[Excerpts from a dataset]
::::::::::

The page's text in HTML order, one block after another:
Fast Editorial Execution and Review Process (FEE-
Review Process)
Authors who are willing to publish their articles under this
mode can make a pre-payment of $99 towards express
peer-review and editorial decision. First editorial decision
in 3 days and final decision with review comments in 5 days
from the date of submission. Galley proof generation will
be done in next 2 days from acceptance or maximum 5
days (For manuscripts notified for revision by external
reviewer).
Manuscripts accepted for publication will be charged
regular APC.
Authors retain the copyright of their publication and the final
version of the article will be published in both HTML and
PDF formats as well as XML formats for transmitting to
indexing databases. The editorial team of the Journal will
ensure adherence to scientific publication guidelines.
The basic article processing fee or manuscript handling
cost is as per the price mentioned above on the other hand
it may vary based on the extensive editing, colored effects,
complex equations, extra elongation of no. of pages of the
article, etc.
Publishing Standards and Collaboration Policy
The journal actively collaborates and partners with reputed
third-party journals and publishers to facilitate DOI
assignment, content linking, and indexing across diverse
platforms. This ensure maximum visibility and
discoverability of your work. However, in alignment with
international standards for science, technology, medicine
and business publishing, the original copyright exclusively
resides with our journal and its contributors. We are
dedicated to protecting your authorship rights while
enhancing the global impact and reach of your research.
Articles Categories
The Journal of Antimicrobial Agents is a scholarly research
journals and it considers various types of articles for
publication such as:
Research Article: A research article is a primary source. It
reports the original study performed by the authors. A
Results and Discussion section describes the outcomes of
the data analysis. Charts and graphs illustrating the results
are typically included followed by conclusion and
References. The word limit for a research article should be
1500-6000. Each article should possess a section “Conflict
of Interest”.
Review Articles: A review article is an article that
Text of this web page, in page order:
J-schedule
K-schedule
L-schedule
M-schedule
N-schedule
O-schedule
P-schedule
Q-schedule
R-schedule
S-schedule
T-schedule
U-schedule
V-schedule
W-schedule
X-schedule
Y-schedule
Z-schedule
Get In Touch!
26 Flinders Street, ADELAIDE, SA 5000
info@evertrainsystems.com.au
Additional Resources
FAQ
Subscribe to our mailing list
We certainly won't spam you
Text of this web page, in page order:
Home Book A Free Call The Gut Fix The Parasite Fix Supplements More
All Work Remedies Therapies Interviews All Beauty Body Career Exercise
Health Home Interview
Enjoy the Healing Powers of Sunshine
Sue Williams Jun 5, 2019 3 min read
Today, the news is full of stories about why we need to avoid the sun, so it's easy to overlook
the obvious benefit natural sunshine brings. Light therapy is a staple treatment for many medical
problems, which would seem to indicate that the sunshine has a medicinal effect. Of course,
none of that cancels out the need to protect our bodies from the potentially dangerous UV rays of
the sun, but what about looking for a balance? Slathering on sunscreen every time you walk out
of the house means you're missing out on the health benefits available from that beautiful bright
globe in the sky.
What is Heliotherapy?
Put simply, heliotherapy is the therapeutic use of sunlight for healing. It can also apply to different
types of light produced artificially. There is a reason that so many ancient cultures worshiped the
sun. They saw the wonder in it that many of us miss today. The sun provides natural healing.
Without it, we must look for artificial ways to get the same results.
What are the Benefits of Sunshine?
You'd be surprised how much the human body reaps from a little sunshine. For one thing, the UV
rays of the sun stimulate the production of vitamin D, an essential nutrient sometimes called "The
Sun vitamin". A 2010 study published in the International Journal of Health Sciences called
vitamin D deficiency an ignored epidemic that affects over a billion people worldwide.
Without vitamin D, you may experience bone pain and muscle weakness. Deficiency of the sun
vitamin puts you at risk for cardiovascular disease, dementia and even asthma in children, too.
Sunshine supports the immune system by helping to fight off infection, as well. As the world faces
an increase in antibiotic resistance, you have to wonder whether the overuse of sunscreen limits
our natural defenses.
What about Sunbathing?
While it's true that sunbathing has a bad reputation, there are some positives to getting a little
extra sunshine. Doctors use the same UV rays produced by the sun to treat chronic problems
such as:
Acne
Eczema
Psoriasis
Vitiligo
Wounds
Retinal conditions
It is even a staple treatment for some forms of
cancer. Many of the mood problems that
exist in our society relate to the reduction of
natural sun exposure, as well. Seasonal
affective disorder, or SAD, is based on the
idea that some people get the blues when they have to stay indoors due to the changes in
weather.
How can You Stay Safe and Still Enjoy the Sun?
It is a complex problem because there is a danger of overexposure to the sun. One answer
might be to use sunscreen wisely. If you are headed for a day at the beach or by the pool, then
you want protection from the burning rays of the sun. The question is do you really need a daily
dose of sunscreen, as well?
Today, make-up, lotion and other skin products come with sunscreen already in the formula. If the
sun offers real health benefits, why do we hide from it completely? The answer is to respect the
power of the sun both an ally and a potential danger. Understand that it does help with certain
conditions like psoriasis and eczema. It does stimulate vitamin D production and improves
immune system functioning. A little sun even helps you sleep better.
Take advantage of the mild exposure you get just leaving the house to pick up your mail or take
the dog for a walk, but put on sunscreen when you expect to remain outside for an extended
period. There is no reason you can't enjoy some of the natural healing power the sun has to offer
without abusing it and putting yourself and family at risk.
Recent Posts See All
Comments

::::::::::

* **Work task**
Would you retype the lines above from the one with "Articles Categories" down to the one with "none of that", word for word, both ends included and no other lines?

* **Solved exercise**
Articles Categories
The Journal of Antimicrobial Agents is a scholarly research
journals and it considers various types of articles for
publication such as:
Research Article: A research article is a primary source. It
reports the original study performed by the authors. A
Results and Discussion section describes the outcomes of
the data analysis. Charts and graphs illustrating the results
are typically included followed by conclusion and
References. The word limit for a research article should be
1500-6000. Each article should possess a section “Conflict
of Interest”.
Review Articles: A review article is an article that
Text of this web page, in page order:
J-schedule
K-schedule
L-schedule
M-schedule
N-schedule
O-schedule
P-schedule
Q-schedule
R-schedule
S-schedule
T-schedule
U-schedule
V-schedule
W-schedule
X-schedule
Y-schedule
Z-schedule
Get In Touch!
26 Flinders Street, ADELAIDE, SA 5000
info@evertrainsystems.com.au
Additional Resources
FAQ
Subscribe to our mailing list
We certainly won't spam you
Text of this web page, in page order:
Home Book A Free Call The Gut Fix The Parasite Fix Supplements More
All Work Remedies Therapies Interviews All Beauty Body Career Exercise
Health Home Interview
Enjoy the Healing Powers of Sunshine
Sue Williams Jun 5, 2019 3 min read
Today, the news is full of stories about why we need to avoid the sun, so it's easy to overlook
the obvious benefit natural sunshine brings. Light therapy is a staple treatment for many medical
problems, which would seem to indicate that the sunshine has a medicinal effect. Of course,
none of that cancels out the need to protect our bodies from the potentially dangerous UV rays of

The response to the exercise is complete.